Of the four attacks, the deadliest occurred in northern Baghdad at an army recruitment center. At least 11 people were killed and 14 wounded in the bombing, which took place half a mile from the heavily fortified Green Zone, home to the Iraqi government and U.S. coalition forces.
The recruitment center attack closely mirrored Wednesday's violence in the Kurdish town of Irbil, where a suicide bomber stood in line with other waiting recruits before blowing himself up. That attack killed 60 Iraqis and wounded 150.
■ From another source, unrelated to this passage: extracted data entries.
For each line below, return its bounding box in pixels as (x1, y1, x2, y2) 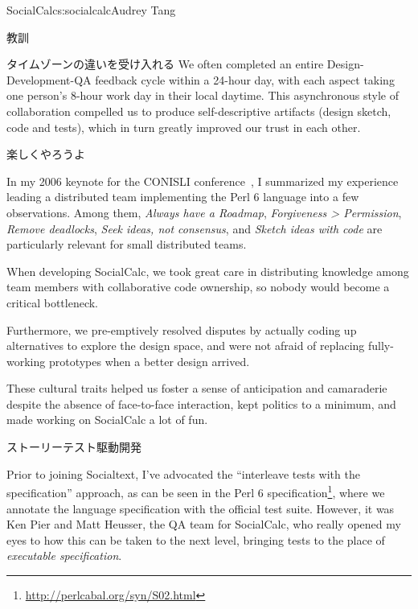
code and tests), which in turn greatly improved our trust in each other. (6, 118, 361, 135)
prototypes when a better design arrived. (48, 352, 250, 369)
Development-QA (6, 71, 92, 88)
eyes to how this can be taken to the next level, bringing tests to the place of (6, 531, 385, 548)
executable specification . (6, 547, 122, 564)
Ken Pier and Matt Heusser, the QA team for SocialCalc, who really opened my (6, 516, 401, 533)
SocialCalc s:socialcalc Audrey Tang (6, 2, 176, 18)
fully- (367, 337, 394, 354)

"While we were standing in a line, a man walked past, right up to the heavily guarded entrance gate, as if he wanted to ask the guards a question. Suddenly, an explosion occurred, and I was knocked over," one recruit, Anwar Wasfi, told the Associated Press.
In western Baghdad, gunmen targeted a two-car police patrol killing nine police officers and wounding six. The gunmen then poured gasoline on one of the cars, burned it, and fled in the second patrol car.
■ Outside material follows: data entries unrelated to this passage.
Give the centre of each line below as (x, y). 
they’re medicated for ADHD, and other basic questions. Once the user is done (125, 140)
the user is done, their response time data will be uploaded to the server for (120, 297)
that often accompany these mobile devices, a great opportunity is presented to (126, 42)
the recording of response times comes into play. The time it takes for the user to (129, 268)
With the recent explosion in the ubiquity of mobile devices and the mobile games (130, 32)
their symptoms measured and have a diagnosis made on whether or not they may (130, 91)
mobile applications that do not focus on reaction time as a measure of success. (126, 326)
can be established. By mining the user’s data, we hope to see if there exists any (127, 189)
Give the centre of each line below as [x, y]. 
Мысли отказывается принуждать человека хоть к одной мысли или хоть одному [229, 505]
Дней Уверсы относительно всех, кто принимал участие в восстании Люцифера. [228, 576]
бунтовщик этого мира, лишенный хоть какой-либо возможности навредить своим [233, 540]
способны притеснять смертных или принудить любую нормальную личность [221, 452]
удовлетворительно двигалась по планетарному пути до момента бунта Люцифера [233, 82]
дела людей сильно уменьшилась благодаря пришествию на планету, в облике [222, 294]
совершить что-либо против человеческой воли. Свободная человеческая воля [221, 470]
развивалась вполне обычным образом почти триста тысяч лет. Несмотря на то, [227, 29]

Gunmen also attacked a two-car patrol in southern Baghdad, but there was no confirmation of casualties from this attack.
The fourth attack involved a car bomb detonated outside the house of the deputy interior minister for police affairs, Hikmet Mousa Salman in southern Baghdad. The deputy interior minister was not at home, but one police officer was killed and six were wounded.
The attacks on police and security officials were just the latest in months of targeted assaults. According to the Brookings Institute based in Washington, at least 616 Iraqi police officers have been killed this year as of Monday.
Although the militant group Ansar al-Sunnah claimed responsibility for Wednesday's attack in Irbil, no group has claimed responsibility for the four attacks on Thursday.
The attacks are reportedly intended to destabilize the new democratic regime. Interim Prime Minister Ibrahim al-Jaafari had hoped to draw support away from the insurgency by including in his Cabinet members of the disaffected Sunni Arab minority, but members of his Shiite-dominated alliance have block those candidates.
Two key posts for the oil and electricity minister posts were expected to be filled by members of the Shiite United Iraqi Alliance. Ibrahim Bahr al-Uloum, the first oil minister in the former U.S.-appointed Governing Council, will return to the position, and Mihsin Shlash, an independent Shiite lawmaker, will become the electricity minister, according to a Shiite involved in the negotiations, the AP reported.